Items from a dataset

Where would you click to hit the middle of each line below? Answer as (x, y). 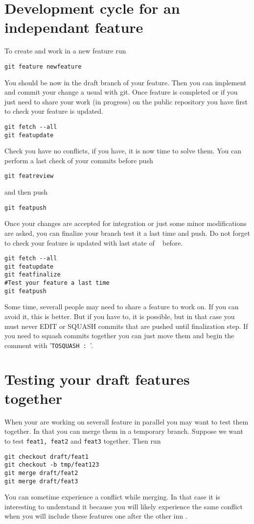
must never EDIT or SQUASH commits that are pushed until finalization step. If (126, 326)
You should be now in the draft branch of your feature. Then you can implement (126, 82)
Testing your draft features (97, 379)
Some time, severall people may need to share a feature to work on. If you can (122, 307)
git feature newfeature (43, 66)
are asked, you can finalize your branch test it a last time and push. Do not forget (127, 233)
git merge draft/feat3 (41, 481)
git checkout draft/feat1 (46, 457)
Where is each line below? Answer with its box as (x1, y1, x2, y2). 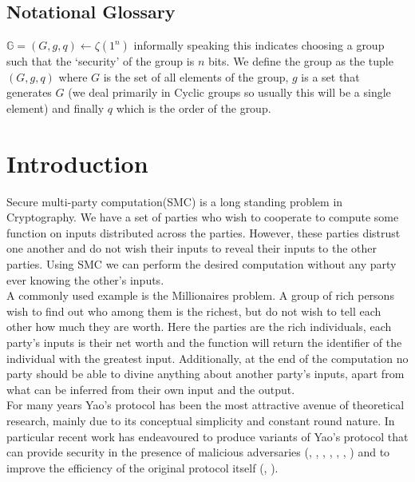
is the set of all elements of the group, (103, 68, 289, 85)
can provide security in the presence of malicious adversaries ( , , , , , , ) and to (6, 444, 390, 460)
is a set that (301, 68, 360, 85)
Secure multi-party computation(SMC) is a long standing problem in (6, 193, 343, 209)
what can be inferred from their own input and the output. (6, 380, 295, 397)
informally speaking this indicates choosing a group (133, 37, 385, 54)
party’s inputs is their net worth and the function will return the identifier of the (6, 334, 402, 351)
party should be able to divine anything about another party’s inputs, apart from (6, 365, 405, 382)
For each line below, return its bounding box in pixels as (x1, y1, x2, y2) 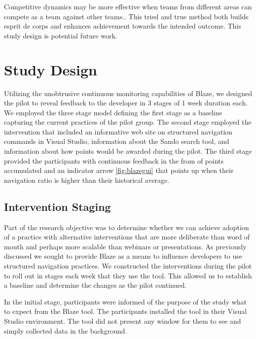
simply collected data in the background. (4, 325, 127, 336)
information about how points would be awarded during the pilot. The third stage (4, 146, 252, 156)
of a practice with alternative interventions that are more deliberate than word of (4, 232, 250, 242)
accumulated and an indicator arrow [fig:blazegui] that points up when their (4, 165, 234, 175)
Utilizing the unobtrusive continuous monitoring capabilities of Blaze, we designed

==

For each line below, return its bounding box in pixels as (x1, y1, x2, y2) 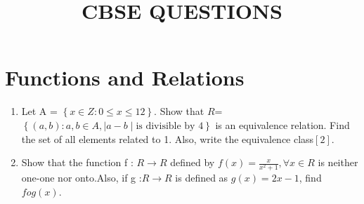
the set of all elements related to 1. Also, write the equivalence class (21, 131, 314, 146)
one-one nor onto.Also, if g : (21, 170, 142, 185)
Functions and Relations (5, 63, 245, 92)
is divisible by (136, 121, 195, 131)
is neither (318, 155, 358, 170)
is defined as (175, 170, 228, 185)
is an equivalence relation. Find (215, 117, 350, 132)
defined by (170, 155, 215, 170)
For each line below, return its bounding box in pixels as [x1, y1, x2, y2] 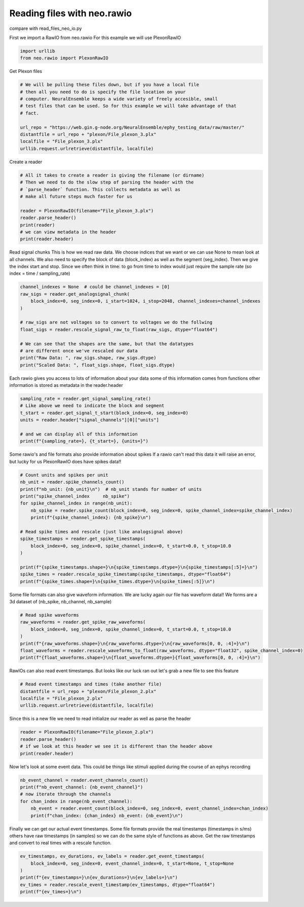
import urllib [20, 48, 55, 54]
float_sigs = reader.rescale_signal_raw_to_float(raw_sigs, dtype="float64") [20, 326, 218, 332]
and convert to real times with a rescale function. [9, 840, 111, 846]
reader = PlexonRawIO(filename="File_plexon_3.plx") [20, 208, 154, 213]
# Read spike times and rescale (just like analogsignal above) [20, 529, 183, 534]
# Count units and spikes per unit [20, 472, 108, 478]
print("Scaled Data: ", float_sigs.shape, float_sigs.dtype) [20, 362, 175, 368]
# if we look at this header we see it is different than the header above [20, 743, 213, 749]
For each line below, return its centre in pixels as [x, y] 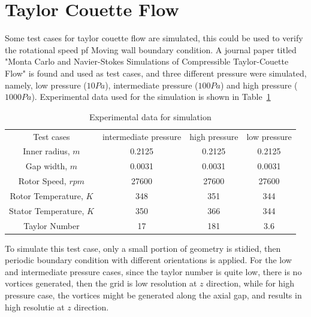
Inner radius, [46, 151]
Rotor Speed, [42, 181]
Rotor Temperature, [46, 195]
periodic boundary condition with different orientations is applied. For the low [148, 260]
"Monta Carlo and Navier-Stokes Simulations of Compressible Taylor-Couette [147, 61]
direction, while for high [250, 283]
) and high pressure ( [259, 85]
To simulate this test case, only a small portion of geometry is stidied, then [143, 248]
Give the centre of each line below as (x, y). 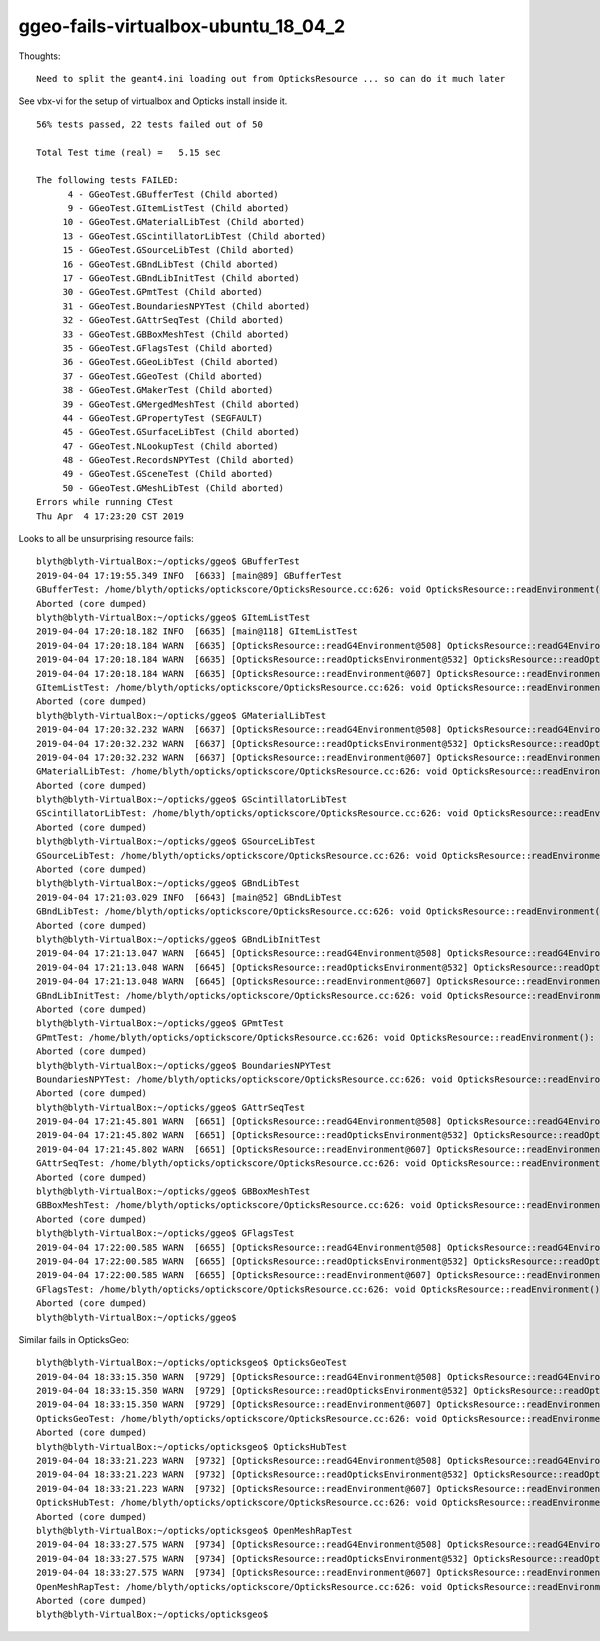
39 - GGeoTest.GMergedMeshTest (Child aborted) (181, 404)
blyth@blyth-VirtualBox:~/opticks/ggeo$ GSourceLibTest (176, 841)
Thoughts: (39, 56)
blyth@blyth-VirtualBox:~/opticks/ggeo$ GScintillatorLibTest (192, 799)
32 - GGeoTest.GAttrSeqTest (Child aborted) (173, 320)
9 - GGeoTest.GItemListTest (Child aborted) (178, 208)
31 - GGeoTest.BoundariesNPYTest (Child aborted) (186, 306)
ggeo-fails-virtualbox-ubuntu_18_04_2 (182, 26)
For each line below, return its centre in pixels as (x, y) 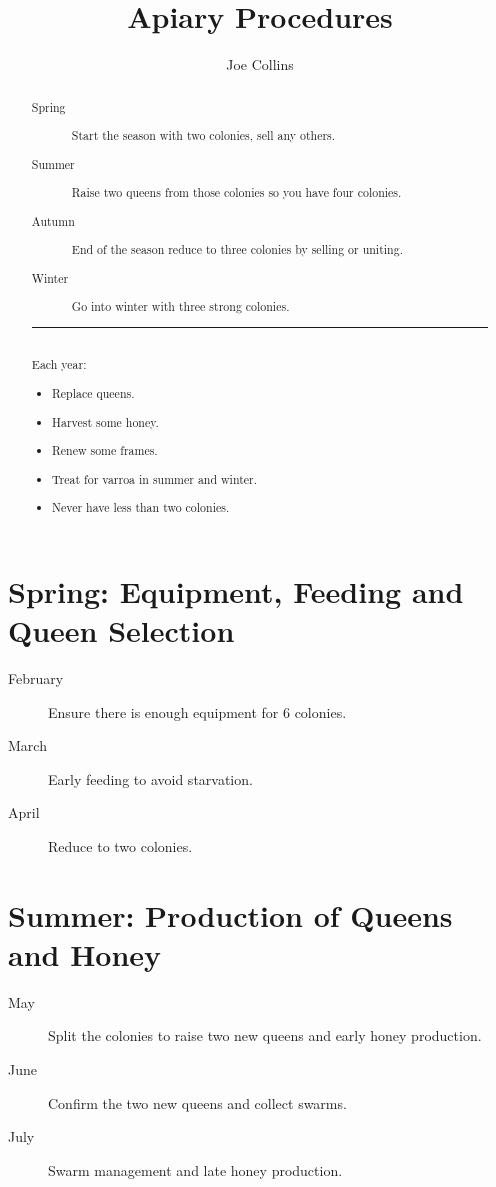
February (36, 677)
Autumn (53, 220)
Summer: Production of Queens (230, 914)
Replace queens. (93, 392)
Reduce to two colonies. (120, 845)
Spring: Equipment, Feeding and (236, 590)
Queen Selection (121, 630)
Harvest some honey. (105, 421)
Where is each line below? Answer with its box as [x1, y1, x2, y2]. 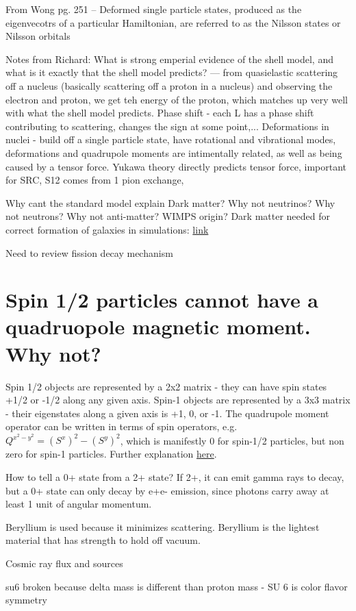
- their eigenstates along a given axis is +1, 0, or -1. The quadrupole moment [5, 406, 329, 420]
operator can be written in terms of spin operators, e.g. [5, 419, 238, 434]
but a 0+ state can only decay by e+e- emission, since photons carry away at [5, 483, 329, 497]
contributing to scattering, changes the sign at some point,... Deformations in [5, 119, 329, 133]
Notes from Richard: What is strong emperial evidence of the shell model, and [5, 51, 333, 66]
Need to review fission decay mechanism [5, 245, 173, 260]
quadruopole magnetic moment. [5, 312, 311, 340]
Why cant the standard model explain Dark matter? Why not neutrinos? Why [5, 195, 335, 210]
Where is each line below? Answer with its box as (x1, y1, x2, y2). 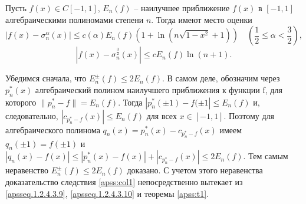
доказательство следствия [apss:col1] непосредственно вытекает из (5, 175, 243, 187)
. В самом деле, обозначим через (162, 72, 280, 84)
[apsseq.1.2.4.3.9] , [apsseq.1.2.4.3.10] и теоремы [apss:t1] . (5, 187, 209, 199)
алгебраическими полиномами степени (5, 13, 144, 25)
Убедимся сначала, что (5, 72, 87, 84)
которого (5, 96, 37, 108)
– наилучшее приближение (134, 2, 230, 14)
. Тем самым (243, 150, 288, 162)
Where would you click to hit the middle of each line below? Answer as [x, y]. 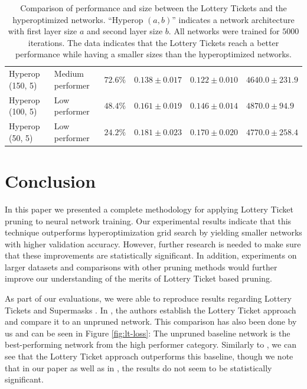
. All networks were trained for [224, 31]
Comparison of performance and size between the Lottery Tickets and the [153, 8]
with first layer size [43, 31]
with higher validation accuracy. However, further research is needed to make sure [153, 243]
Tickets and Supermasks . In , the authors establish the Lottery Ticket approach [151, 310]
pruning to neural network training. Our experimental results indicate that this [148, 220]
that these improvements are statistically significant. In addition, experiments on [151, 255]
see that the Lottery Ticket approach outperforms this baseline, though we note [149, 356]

Your goal: Using the records above, return word for word the lines that begin at the one containing "Answer as (x, y)." and end at the one containing "is a set that (301, 68, 360, 85)", both of them included and no pictures.

Answer to this task:
Where would you click to hit the middle of each line below? Answer as (x, y). 
must never EDIT or SQUASH commits that are pushed until finalization step. If (126, 326)
You should be now in the draft branch of your feature. Then you can implement (126, 82)
Testing your draft features (97, 379)
Some time, severall people may need to share a feature to work on. If you can (122, 307)
git feature newfeature (43, 66)
are asked, you can finalize your branch test it a last time and push. Do not forget (127, 233)
git merge draft/feat3 (41, 481)
git checkout draft/feat1 (46, 457)
Where is each line below? Answer with its box as (x1, y1, x2, y2). 
is the set of all elements of the group, (103, 68, 289, 85)
can provide security in the presence of malicious adversaries ( , , , , , , ) and to (6, 444, 390, 460)
is a set that (301, 68, 360, 85)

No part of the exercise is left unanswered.